Optical sensors bring light touch to robot hands

Researchers from Carnegie Mellon University have embedded fibre optic sensors in a three-fingered robotic hand, allowing it to detect forces of less than a tenth of a newton.

The team placed 14 strain sensors into each of the fingers, which mimic the skeletal structure of a human finger. Each digit has a 3D-printed plastic fingertip, middle node and base node connected by joints, all covered in a soft silicon rubber skin. It is hoped that the research could pave the way for robots to work alongside humans with greater autonomy.

X-ray of a human hand

“If you want robots to work autonomously and to react safely to unexpected forces in everyday environments, you need robotic hands that have more sensors than is typical today,” said Yong-Lae Park, assistant professor of robotics at Carnegie Mellon.

“Human skin contains thousands of tactile sensory units only in the fingertip and a spider has hundreds of mechanoreceptors on each leg, but even a state-of-the-art humanoid such as NASA’s Robonaut has only 42 sensors in its hand and wrist.”

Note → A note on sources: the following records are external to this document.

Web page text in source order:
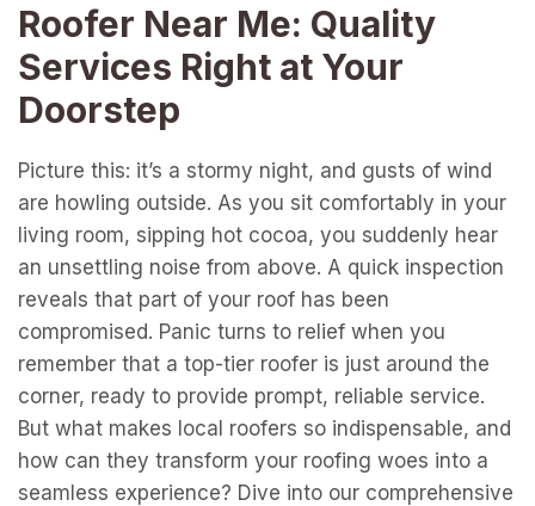
c
e
b
o
k
itt
er
ail ar
e
Roofer Near Me: Quality
Services Right at Your
Doorstep
Picture this: it’s a stormy night, and gusts of wind
are howling outside. As you sit comfortably in your
living room, sipping hot cocoa, you suddenly hear
an unsettling noise from above. A quick inspection
reveals that part of your roof has been
compromised. Panic turns to relief when you
remember that a top-tier roofer is just around the
corner, ready to provide prompt, reliable service.
But what makes local roofers so indispensable, and
how can they transform your roofing woes into a
seamless experience? Dive into our comprehensive

The hand, developed with mechanical engineering students Leo Jiang and Kevin Low, incorporates commercially available fibre Bragg grating (FBG) sensors, which detect strain by measuring shifts in the wavelength of light reflected by the optical fibre. A single active tendon works to bend the finger, while a passive elastic tendon provides opposing force to straighten the finger.

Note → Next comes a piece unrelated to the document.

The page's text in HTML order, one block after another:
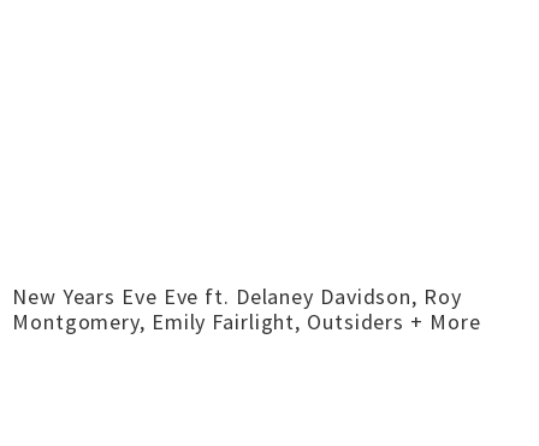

Alongside its work with the hand, Park and the team are also developing a type of stretchable sensor that they hope could be used on future versions of the hand. Conventional optical sensors don’t have a lot of flexibility, limiting their use in structures that require a wide range of motion. Using a combination of silicon rubbers lined with reflective gold, the researchers are able to measure light that escapes when pressure is placed on the sensor, allowing them to gauge the force. According to Park, this type of flexible optical sensor could both detect contact and measure force.